§ Brief:
Every record is to be duplicated exactly as it reads, without its images.

=== Raw data ===

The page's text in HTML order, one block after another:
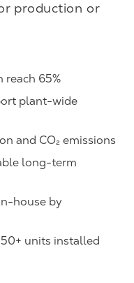
production or
reach 65%
plant-wide
and CO₂ emissions
long-term
house by
units installed
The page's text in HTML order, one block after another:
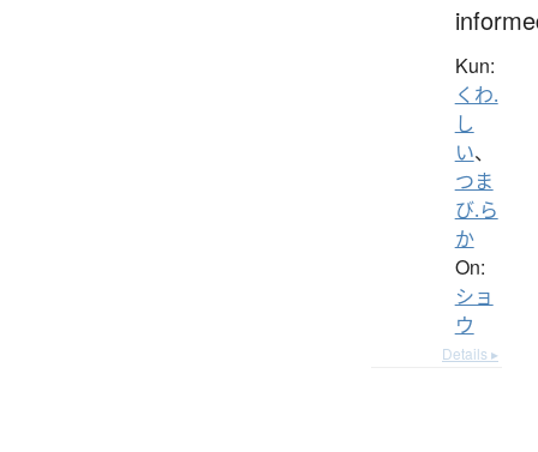
Kun:
くわ.
し
い、
つま
び.ら
か
On:
ショ
ウ
Details ▸
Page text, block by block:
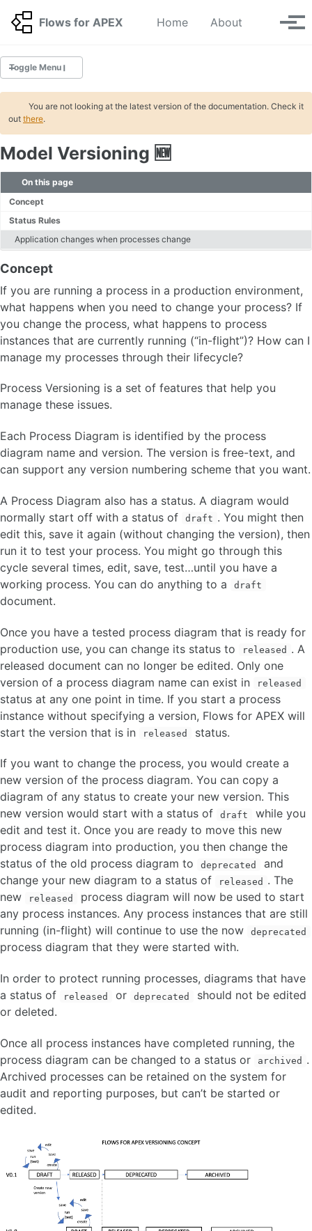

===

§ Task result:
The page's text in HTML order, one block after another:
production or
reach 65%
plant-wide
and CO₂ emissions
long-term
house by
units installed
The page's text in HTML order, one block after another:
Kun:
くわ.
し
い、
つま
び.ら
か
On:
ショ
ウ
Details ▸
Page text, block by block:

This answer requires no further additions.